[ENTRIES SHOWN — start]
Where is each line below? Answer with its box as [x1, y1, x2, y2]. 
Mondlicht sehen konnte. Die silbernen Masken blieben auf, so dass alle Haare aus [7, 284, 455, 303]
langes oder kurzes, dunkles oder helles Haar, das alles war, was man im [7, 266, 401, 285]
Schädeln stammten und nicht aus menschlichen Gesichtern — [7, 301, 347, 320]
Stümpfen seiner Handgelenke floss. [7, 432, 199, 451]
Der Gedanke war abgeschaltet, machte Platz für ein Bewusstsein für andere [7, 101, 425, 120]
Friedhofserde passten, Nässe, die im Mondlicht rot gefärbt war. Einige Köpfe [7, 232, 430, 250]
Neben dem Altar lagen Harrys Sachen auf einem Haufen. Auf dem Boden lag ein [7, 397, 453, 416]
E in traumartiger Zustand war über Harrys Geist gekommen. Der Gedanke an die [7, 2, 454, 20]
[ENTRIES SHOWN — finish]
[ENTRIES SHOWN — start]
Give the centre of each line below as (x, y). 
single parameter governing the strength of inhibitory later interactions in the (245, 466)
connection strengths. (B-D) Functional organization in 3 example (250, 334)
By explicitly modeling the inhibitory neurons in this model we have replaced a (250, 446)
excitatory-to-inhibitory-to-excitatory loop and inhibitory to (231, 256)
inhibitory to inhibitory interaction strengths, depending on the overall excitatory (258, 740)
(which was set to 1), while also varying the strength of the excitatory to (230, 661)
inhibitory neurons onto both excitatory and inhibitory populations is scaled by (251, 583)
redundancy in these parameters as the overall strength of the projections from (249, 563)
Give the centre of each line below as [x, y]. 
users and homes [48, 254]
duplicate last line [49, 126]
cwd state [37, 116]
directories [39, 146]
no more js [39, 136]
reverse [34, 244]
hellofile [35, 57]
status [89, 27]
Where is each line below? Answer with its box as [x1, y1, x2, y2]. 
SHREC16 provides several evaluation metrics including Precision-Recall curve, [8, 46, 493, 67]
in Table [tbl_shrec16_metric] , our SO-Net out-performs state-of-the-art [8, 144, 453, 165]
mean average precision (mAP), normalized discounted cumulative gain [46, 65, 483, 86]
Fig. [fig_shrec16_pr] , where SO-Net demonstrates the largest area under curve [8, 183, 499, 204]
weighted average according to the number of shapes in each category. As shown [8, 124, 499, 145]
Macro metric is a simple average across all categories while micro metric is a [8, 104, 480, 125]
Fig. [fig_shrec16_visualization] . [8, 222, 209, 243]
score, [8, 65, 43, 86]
[ENTRIES SHOWN — finish]
[ENTRIES SHOWN — start]
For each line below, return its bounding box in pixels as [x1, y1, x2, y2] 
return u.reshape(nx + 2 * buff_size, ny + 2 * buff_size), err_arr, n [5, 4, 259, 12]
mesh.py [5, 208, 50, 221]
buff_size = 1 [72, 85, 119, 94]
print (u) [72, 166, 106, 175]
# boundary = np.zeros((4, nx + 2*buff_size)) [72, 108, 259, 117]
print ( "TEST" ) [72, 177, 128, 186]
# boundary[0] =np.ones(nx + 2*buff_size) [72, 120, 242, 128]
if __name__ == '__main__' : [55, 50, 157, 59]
[ENTRIES SHOWN — finish]
> [TASK OBJECTIVE]: Show me all lines in the records that contain "below".

> [SOLUTION TO THIS TASK]:
Where is each line below? Answer with its box as [x1, y1, x2, y2]. 
Give the centre of each line below as (x, y). 
Give the centre of each line below as [x, y]. 
Where is each line below? Answer with its box as [x1, y1, x2, y2]. 
For each line below, return its bounding box in pixels as [x1, y1, x2, y2] 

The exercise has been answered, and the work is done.